■ **Data supplied**:
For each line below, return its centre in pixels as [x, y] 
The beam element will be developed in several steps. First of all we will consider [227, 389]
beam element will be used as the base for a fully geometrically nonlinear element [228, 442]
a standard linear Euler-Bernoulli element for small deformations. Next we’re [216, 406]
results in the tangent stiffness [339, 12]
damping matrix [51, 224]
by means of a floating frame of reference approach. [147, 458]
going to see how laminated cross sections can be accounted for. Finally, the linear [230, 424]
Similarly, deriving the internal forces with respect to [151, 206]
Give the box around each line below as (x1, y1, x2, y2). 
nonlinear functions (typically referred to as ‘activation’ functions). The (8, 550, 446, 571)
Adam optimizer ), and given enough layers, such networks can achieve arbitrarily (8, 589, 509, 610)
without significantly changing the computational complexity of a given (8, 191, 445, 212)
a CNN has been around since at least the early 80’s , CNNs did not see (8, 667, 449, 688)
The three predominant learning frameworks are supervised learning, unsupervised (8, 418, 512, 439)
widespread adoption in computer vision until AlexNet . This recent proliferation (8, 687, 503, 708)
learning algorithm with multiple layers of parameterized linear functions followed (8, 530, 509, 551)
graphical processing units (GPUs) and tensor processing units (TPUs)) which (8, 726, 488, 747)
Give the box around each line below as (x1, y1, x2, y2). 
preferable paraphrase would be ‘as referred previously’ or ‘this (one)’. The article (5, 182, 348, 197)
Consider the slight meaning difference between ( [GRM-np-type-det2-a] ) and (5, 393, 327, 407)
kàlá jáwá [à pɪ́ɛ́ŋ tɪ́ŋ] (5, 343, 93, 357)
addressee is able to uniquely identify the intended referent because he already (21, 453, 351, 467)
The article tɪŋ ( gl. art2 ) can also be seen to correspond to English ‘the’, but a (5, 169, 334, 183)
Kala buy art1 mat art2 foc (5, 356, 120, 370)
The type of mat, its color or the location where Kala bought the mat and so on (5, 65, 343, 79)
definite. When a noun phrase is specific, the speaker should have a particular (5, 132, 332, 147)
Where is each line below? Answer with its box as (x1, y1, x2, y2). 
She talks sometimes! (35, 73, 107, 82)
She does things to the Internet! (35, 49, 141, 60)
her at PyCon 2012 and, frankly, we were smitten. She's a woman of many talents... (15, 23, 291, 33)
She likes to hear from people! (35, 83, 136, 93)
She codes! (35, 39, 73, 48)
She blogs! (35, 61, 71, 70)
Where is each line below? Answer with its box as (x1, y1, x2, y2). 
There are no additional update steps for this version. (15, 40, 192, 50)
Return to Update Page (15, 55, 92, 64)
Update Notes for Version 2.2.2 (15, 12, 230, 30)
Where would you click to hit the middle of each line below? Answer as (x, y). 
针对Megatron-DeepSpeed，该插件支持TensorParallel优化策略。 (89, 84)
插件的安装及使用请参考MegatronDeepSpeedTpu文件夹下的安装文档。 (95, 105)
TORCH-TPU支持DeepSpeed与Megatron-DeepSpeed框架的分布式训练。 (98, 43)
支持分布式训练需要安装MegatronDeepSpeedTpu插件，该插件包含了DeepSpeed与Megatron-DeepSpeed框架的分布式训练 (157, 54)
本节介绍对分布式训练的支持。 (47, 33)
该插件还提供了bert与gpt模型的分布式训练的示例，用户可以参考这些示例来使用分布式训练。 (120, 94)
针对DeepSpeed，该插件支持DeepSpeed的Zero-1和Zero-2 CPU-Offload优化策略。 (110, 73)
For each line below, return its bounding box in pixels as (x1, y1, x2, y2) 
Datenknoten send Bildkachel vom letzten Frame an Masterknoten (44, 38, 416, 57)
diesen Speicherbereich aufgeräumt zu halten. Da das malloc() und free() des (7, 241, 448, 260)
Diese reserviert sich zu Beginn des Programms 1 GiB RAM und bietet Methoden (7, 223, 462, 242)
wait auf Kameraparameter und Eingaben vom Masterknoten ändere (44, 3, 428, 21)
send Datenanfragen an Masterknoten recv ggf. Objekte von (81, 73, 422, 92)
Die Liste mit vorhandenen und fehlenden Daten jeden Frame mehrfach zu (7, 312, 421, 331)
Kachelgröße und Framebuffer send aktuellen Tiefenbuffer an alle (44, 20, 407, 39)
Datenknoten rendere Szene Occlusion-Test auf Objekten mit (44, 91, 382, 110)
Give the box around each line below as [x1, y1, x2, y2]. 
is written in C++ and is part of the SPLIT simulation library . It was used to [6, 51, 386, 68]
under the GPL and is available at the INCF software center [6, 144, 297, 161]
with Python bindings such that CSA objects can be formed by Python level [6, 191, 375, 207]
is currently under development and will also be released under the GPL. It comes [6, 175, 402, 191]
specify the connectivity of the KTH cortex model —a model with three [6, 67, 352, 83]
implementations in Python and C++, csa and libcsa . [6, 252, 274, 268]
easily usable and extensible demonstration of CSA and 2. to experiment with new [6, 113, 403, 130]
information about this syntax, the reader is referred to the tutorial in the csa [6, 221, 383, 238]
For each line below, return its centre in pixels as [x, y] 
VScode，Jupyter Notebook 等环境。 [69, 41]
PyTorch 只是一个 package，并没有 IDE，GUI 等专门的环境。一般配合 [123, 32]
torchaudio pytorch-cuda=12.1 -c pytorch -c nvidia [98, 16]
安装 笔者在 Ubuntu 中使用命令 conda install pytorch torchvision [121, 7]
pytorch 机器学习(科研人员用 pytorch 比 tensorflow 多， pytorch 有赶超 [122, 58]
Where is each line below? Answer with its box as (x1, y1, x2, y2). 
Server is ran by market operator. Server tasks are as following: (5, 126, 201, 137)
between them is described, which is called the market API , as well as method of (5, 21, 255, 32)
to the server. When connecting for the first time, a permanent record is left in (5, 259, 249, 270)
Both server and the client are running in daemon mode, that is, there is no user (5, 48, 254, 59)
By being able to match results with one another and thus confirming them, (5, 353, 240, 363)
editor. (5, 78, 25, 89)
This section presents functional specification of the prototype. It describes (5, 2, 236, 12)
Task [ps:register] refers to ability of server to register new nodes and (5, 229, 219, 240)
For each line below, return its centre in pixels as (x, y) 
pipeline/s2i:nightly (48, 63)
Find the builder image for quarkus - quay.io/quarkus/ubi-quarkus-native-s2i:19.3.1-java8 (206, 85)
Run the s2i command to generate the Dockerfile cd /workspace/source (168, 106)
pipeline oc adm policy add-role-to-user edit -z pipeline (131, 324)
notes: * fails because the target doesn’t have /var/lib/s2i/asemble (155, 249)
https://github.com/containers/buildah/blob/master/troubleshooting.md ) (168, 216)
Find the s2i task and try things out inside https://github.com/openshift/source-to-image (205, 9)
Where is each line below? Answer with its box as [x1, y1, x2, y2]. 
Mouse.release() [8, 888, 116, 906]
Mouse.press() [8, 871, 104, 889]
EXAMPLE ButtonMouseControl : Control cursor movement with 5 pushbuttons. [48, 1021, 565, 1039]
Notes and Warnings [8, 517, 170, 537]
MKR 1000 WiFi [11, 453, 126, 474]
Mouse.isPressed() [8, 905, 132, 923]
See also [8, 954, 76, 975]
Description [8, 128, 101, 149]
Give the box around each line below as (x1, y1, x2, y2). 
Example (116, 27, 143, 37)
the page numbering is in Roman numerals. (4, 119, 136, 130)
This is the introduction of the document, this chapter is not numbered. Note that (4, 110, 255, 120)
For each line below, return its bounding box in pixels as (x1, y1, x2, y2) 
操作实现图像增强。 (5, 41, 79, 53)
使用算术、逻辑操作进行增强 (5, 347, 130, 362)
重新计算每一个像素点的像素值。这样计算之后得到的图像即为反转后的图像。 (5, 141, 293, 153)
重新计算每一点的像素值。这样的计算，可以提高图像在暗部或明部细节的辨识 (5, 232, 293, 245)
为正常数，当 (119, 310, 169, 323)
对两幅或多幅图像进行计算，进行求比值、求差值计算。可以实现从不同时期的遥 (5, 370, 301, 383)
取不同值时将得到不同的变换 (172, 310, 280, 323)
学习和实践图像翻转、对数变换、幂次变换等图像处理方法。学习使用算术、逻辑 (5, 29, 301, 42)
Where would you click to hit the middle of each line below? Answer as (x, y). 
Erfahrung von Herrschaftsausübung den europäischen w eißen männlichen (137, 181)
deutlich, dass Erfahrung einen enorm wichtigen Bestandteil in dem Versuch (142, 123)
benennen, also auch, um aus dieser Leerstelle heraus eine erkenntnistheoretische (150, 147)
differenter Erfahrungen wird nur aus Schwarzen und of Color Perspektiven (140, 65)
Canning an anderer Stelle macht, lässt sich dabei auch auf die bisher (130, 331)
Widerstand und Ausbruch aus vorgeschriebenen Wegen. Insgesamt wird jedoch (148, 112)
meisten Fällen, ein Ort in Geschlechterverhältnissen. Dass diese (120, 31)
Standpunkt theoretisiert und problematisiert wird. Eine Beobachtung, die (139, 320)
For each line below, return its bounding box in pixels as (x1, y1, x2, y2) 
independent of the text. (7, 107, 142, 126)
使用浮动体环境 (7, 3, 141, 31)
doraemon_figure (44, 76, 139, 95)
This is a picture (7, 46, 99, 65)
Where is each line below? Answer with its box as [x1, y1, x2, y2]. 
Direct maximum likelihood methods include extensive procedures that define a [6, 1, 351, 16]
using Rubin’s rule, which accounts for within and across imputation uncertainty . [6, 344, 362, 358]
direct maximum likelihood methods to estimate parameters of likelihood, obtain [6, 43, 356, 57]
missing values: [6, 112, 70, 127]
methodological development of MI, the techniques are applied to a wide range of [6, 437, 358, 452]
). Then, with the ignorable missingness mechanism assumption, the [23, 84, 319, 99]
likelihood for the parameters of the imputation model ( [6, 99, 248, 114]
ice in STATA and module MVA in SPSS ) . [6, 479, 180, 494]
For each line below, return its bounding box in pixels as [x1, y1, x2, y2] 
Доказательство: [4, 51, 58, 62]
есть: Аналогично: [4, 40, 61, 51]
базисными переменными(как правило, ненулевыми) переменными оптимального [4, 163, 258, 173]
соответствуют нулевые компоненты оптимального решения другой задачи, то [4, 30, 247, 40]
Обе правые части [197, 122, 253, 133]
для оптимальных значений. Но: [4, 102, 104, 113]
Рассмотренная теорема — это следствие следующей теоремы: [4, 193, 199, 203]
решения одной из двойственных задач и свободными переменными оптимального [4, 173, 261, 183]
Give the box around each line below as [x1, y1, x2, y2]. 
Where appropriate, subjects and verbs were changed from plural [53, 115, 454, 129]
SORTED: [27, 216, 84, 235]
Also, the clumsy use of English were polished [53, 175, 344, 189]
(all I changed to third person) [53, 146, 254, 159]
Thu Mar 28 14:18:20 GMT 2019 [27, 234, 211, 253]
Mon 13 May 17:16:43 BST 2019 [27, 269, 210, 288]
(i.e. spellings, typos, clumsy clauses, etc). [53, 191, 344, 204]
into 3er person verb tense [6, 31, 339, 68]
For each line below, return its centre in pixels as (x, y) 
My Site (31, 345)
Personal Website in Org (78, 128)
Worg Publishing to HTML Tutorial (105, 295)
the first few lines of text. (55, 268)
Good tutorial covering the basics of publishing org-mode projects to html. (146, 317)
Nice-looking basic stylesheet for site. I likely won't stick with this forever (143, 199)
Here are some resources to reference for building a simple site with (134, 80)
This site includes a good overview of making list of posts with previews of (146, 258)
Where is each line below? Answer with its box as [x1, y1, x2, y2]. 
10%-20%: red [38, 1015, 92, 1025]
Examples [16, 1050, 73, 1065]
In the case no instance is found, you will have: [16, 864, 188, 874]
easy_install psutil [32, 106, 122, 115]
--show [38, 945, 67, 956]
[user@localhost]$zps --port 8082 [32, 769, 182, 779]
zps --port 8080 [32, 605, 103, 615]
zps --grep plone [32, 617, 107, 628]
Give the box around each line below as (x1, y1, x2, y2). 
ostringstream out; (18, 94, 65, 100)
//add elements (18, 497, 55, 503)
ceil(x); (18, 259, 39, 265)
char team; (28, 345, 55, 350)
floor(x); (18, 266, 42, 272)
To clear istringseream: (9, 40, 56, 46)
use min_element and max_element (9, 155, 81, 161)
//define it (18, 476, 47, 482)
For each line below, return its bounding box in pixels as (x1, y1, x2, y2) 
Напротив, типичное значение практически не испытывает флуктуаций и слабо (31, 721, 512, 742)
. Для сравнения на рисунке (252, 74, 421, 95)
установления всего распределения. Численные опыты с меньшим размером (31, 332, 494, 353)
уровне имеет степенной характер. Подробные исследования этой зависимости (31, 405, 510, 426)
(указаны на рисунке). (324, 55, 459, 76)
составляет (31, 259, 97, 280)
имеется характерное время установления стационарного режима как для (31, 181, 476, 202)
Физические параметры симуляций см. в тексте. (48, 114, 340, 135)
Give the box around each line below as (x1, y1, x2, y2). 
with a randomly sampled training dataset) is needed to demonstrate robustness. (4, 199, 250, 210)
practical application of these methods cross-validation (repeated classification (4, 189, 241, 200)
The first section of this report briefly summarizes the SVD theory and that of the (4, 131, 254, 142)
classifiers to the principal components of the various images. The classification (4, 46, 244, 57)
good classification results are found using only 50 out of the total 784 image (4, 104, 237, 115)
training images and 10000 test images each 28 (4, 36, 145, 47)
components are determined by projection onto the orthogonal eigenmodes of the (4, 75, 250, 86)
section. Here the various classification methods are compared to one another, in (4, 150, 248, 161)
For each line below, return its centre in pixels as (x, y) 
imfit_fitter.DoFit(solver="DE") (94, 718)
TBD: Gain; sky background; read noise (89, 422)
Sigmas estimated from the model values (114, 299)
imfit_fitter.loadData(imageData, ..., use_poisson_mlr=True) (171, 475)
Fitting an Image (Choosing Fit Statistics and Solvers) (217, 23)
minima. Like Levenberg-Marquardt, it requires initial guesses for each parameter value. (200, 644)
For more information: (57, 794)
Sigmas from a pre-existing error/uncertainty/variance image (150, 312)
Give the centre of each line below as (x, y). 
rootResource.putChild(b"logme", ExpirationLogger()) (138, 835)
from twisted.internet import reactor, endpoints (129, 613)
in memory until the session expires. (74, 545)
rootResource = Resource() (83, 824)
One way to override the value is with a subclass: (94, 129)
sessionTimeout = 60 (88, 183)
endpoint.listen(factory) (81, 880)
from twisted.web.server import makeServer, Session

■ **Action item**: Given the records above, restate word for word only the lines starting at the one with "definite. When a" and ending at the one with "Return to Update Page (15, 55, 92, 64)".

■ **Exercise output**:
definite. When a noun phrase is specific, the speaker should have a particular (5, 132, 332, 147)
Where is each line below? Answer with its box as (x1, y1, x2, y2). 
She talks sometimes! (35, 73, 107, 82)
She does things to the Internet! (35, 49, 141, 60)
her at PyCon 2012 and, frankly, we were smitten. She's a woman of many talents... (15, 23, 291, 33)
She likes to hear from people! (35, 83, 136, 93)
She codes! (35, 39, 73, 48)
She blogs! (35, 61, 71, 70)
Where is each line below? Answer with its box as (x1, y1, x2, y2). 
There are no additional update steps for this version. (15, 40, 192, 50)
Return to Update Page (15, 55, 92, 64)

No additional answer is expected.